Apr 7, 2013, 5:22:58 AM4/7/13

to

>>>>> Joe Kesselman <keshlam.c...@verizon.net> writes:
>>>>> On 4/6/2013 7:32 AM, Ivan Shmakov wrote:

[Given that there were little Perl-specific matter in this
subthread, cross-posting back to news:comp.text.xml, and setting
Followup-To: there.]

>> However, AIUI, the code above implies that the XML tree is to be
>> traversed multiple times.

> First off, I'd suggest that you consider XSLT or XQuery, which are
> specifically designed for this kind of find-and-process operation.

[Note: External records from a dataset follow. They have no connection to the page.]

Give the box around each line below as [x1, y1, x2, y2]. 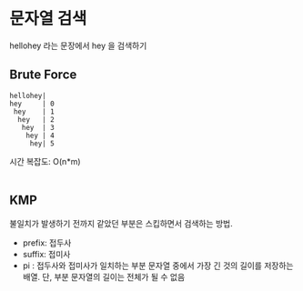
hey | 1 [13, 106, 55, 116]
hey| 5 [29, 138, 55, 148]
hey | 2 [17, 115, 55, 124]
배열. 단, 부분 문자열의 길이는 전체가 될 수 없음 [22, 271, 186, 282]
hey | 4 [25, 131, 55, 140]
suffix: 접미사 [22, 248, 71, 259]
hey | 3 [21, 123, 55, 132]
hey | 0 [9, 99, 55, 108]
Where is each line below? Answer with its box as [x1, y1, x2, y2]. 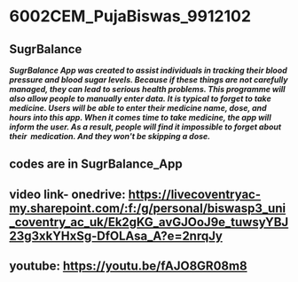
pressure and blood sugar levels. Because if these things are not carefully [9, 74, 288, 85]
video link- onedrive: [9, 186, 126, 201]
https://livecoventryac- [128, 186, 262, 201]
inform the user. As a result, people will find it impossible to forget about [9, 121, 282, 132]
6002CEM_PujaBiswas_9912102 [9, 6, 251, 27]
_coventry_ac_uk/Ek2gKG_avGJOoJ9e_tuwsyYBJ [9, 215, 289, 230]
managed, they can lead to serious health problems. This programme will [9, 84, 286, 94]
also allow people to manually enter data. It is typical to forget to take [9, 93, 272, 104]
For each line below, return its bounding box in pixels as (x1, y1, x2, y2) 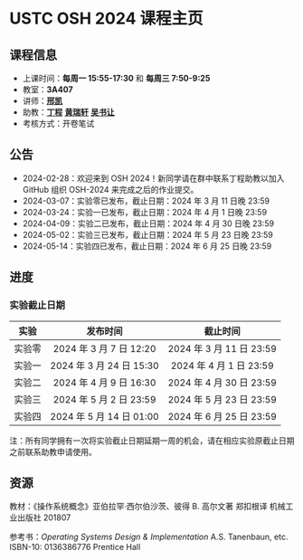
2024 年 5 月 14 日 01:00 (50, 410, 160, 422)
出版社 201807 (16, 512, 71, 523)
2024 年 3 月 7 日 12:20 (52, 342, 156, 355)
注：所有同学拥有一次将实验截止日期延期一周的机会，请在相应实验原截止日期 (9, 435, 295, 446)
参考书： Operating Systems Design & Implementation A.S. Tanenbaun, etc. (9, 531, 289, 543)
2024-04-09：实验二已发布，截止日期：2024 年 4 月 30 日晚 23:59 (22, 218, 274, 229)
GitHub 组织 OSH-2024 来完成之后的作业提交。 (22, 184, 199, 195)
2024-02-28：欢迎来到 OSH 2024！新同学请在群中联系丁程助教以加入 (22, 173, 285, 184)
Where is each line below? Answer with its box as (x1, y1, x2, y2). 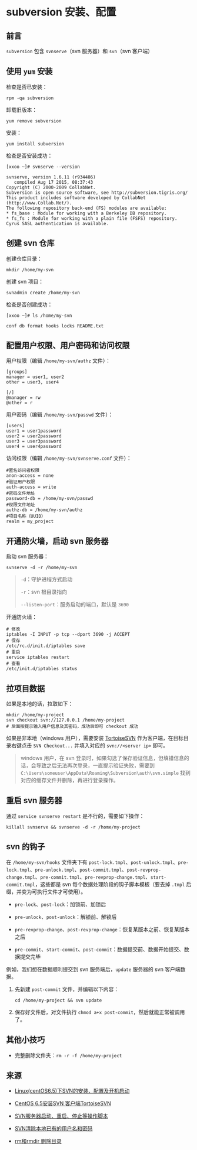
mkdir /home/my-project (6, 712, 65, 718)
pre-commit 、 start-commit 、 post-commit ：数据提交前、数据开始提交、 (14, 946, 185, 953)
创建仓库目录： (6, 255, 42, 262)
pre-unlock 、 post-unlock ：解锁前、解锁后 (14, 913, 117, 920)
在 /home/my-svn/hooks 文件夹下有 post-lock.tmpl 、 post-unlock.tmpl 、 (6, 858, 178, 866)
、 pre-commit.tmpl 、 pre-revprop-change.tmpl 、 (35, 873, 151, 881)
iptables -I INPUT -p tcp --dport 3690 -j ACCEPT (6, 632, 131, 638)
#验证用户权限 (6, 479, 35, 485)
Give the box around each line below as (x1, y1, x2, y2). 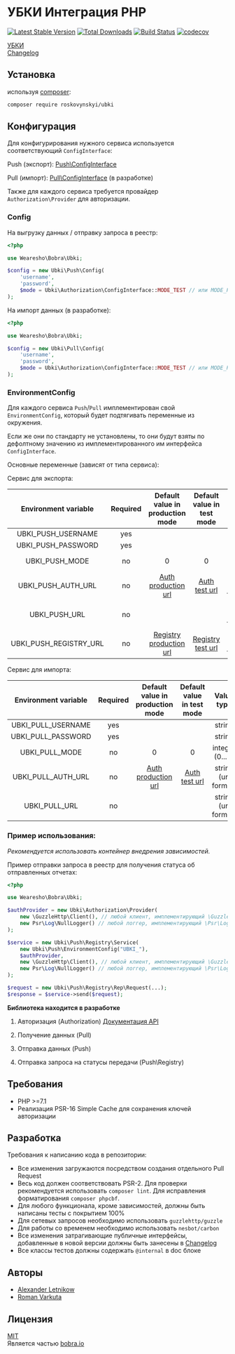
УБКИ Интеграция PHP (7, 4, 147, 20)
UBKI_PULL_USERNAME (11, 720, 91, 730)
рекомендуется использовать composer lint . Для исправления (17, 1187, 206, 1195)
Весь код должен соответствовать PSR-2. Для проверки (17, 1179, 187, 1188)
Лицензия (7, 1313, 53, 1325)
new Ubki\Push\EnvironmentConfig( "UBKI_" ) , (20, 945, 149, 953)
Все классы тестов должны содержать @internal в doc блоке (17, 1247, 201, 1255)
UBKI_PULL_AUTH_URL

I see little advantage in using XSLT for my task (and I'm not
familiar with XQuery), as XML is not the only data source I need
to interface. (E. g., I'm also accessing an SQLite database.)
The usual benefits of XSLT -- the existence of browser-based
implementations and its "Lisp-like" nature (in that it uses the
same syntax for both the code and data) -- do not seem to apply.

> What you're looking for is a "streaming processor" -- one which
> rewrites the complete set of operations into a state machine which
> can produce its results in a single pass over the nodes.

Indeed, thanks for clarification!

> There are XPath/XSLT/XQuery systems which attempt to do this for a
> subset of the query language -- I think Xerces

Is it Apache Xerces [1]? It doesn't seem to include either XSLT
or XQuery.

[1] https://xerces.apache.org/

> and the IBM XML parser

Which is?

> have streaming-subset XPath evaluators, and I know the DataPower "xml
> appliance" machines have some limited XSLT streaming capability --
> but even as subsets, those are fairly rare, and while they may be
> able to reduce storage by not keeping the entire document model in
> memory they may not reduce computational load. If you're looking for
> something off-the-shelf, that's where I'd start.

ACK, thanks. My XMLs are rather small, so I'm more interested
in reducing computational load than memory usage. But even that
is not a priority right now. Rather, I'm looking for the ways
to avoid total code rewrite at some later point.

I guess I should check XML::Twig. Or, given that the conditions
that I currently need to consider are rather simple, a
straight-forward ->childNodes ()-based, no-XPath implementation
may be possible.

[...]

> (I'm one of the authors of a patent on that topic, actually -- US
> 8,120,789 B2 -- but unfortunately our group didn't get the funding to
> finish a product-quality implementation of that logic so it isn't
> available for use. If someone wants to license the patent, I'm sure
> IBM would be delighted to talk to you...)

I believe that I may be under a jurisdiction which has no notion
of software patents. (Subject to the reading of TRIPS, though.)